** What this task involves **
Output the entries that follow character for character. Leave every image out.

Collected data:
_ _ _ _

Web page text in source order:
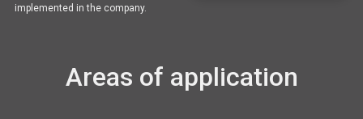
implemented in the company.
Areas of application
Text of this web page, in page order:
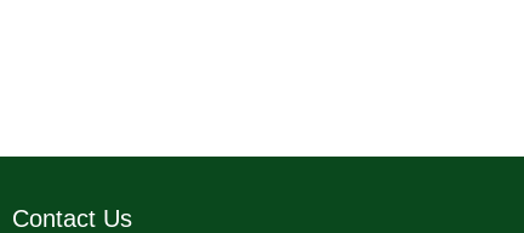
Contact Us
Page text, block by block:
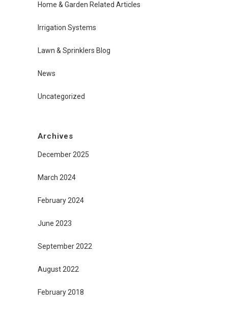
Home & Garden Related Articles
Irrigation Systems
Lawn & Sprinklers Blog
News
Uncategorized
Archives
December 2025
March 2024
February 2024
June 2023
September 2022
August 2022
February 2018
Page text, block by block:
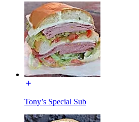
Tony’s Special Sub
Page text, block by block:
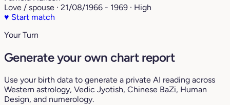
Love / spouse · 21/08/1966 - 1969 · High
♥ Start match
Your Turn
Generate your own chart report
Use your birth data to generate a private AI reading across
Western astrology, Vedic Jyotish, Chinese BaZi, Human
Design, and numerology.
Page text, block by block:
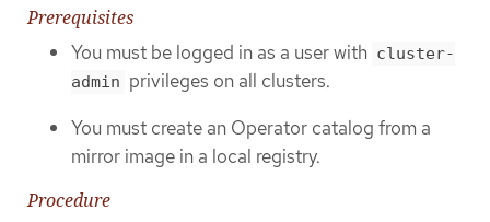
Prerequisites
You must be logged in as a user with cluster-
admin privileges on all clusters.
You must create an Operator catalog from a
mirror image in a local registry.
Procedure
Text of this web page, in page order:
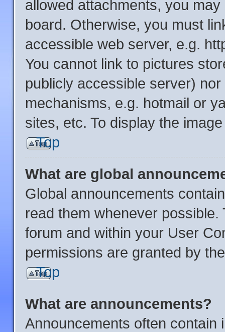
allowed attachments, you
board. Otherwise, you must
accessible web server, e.g.
You cannot link to pictures
publicly accessible server)
mechanisms, e.g. hotmail or
sites, etc. To display the
Top
What are global
Global announcements
read them whenever
forum and within your User
permissions are granted by
Top
What are announcements?
Announcements often contain

_ _ _ _

** Output for this task **
Web page text in source order:
implemented in the company.
Areas of application
Text of this web page, in page order:
Contact Us
Page text, block by block:
Home & Garden Related Articles
Irrigation Systems
Lawn & Sprinklers Blog
News
Uncategorized
Archives
December 2025
March 2024
February 2024
June 2023
September 2022
August 2022
February 2018
Page text, block by block:
Tony’s Special Sub
Page text, block by block:
Love / spouse · 21/08/1966 - 1969 · High
♥ Start match
Your Turn
Generate your own chart report
Use your birth data to generate a private AI reading across
Western astrology, Vedic Jyotish, Chinese BaZi, Human
Design, and numerology.
Page text, block by block:
Prerequisites
You must be logged in as a user with cluster-
admin privileges on all clusters.
You must create an Operator catalog from a
mirror image in a local registry.
Procedure
Text of this web page, in page order:
allowed attachments, you
board. Otherwise, you must
accessible web server, e.g.
You cannot link to pictures
publicly accessible server)
mechanisms, e.g. hotmail or
sites, etc. To display the
Top
What are global
Global announcements
read them whenever
forum and within your User
permissions are granted by
Top
What are announcements?
Announcements often contain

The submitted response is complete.